If Matthew had been there he would have been furious. On one of the rare occasions, approximately five years ago, when he did pay a visit to our picturesque rural paradise, he was enraged to wake late one morning, throw open the curtains, and find Sir John Nott, defence secretary during the Falklands war, no less, fishing in the pond. Matthew was up and dressed in a matter of minutes and suggesting we re-enact the sinking of the Belgrano using Louis' remote-control power boat and a log.

But back to last week. After a couple of days without any contact whatsoever with Matthew I decided to brave the wind and the rain, find a decent phone signal and tell him about the trespassers.

"He did WHAT?" he shouted, on hearing of the middle-aged father of four and his offspring. "Well you must tell them to go away. Tell them all, in no uncertain terms. Either they go away or you get a gun. Isn't that what they do in the country, shoot intruders? Would you prefer a rifle or a revolver? I can get you a gun you know, really. I can."

It was then that the signal disappeared and I made my way back to the cottage to tell Louis that while his father was apparently in good physical shape, he was mentally pretty deranged.

"No change there then," said Louis, answering a knock on the door and finding a brace of tweed-clad ramblers armed with Ordnance Survey maps, asking for a Devonshire cream tea.

"Forgive the lack of hospitality," I quipped archly, sounding uncannily like Matthew, "but have you tried the hotel up the drive."

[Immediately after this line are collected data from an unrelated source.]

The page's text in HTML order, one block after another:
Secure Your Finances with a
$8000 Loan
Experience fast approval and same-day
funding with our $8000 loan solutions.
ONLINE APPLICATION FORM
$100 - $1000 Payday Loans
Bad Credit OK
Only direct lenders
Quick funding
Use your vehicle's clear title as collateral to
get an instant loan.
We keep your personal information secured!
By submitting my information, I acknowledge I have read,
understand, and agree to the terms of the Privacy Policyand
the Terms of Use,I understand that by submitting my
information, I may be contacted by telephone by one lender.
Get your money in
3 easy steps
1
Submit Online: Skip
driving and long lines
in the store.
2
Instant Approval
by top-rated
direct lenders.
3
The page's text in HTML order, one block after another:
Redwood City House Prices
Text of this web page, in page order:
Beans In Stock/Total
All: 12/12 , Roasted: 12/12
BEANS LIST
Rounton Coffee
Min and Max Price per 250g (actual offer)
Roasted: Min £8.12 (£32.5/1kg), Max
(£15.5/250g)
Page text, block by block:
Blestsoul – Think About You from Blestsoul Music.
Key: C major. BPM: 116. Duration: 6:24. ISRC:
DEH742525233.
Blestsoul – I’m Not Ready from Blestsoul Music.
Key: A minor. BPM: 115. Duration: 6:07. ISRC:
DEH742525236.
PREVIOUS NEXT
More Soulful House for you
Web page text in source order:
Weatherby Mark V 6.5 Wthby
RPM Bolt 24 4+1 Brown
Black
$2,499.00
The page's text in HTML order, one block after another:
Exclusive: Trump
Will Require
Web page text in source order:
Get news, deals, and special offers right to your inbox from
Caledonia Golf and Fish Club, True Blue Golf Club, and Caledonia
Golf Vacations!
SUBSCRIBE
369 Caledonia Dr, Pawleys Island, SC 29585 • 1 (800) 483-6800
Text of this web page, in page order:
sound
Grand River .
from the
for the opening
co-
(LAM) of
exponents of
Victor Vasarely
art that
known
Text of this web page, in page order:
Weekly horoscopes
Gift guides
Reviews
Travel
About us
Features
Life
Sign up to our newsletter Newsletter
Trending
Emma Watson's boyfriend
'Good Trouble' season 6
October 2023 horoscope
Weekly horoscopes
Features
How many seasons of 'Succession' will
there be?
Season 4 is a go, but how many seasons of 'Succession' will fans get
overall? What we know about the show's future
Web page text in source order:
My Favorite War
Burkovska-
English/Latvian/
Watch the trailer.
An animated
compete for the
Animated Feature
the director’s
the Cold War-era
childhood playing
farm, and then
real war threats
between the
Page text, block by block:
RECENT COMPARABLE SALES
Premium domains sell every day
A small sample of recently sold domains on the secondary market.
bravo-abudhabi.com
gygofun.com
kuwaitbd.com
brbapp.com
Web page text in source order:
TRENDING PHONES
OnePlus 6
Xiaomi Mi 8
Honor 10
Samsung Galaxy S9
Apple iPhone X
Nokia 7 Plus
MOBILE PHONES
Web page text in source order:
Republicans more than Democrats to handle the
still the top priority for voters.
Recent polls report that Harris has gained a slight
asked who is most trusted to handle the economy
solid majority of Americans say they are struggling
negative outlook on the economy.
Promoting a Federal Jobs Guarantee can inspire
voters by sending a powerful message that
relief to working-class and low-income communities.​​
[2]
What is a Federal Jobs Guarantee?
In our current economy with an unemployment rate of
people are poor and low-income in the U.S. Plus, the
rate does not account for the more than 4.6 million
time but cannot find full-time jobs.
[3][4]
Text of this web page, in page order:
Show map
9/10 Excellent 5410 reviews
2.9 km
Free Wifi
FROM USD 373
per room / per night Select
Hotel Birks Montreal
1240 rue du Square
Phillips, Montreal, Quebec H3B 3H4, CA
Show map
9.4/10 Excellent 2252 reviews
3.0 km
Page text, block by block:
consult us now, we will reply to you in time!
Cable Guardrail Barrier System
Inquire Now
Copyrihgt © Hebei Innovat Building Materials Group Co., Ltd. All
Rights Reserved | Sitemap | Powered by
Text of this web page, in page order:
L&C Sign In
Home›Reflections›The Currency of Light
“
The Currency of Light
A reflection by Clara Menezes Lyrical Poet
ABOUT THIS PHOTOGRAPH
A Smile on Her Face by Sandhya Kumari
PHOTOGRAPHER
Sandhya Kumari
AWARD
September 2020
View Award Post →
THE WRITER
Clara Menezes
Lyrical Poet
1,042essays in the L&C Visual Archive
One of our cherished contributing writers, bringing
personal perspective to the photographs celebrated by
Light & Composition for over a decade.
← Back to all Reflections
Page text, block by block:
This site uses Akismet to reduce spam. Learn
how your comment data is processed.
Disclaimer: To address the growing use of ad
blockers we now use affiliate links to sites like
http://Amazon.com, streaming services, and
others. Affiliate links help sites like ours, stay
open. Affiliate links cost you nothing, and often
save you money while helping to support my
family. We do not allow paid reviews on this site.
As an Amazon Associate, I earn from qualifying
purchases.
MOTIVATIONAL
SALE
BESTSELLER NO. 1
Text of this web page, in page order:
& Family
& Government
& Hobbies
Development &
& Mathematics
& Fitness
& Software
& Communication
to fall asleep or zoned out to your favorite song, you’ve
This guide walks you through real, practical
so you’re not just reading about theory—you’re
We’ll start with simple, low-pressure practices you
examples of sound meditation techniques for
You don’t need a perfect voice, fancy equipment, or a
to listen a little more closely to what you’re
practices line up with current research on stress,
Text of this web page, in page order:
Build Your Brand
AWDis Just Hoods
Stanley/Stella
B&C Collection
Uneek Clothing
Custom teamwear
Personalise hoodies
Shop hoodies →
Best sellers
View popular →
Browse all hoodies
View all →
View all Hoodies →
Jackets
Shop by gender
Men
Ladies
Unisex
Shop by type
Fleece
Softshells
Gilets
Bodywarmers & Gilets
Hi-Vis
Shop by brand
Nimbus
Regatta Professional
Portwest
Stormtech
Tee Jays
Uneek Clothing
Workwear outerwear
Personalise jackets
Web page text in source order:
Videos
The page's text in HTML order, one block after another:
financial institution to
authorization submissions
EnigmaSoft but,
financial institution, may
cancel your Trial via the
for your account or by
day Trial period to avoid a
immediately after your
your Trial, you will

The following day I went to the shops and made the most of a good phone signal by having a long chat with Matthew who has come up with a solution to the trespassing problem. He says he is going to ask Richard, a Polish handyman of our acquaintance, to fashion some off-putting signs out of the wood left over from the construction of Miles the tortoise's summer play area. He says that while it is too late to do anything about the intruders during this visit, when we return to "my Devon cottage" for half term, we will be equipped with five signs that can be pushed into the earth around the perimeter of the cottage garden. "It's a simple but brilliant solution," said Matthew, "that unfortunately does not involve firearms."

The rest of our stay was peppered by visits from other apparently illiterate hotel guests and it was with relief that I arrived back in London last week to find Richard in the garden, hard at work making our signs. Four of them remained blank and he was painting some words on the fifth. "Ah, Richard," I said, "These look just the job. Did Matthew tell you what to write?"

"Yes," said Richard, "just two words he said. Very easy for me with my bad English."

He hadn't got far with the two words when I last looked. Just enough for me to wonder if perhaps the firearms might have been the more polite option.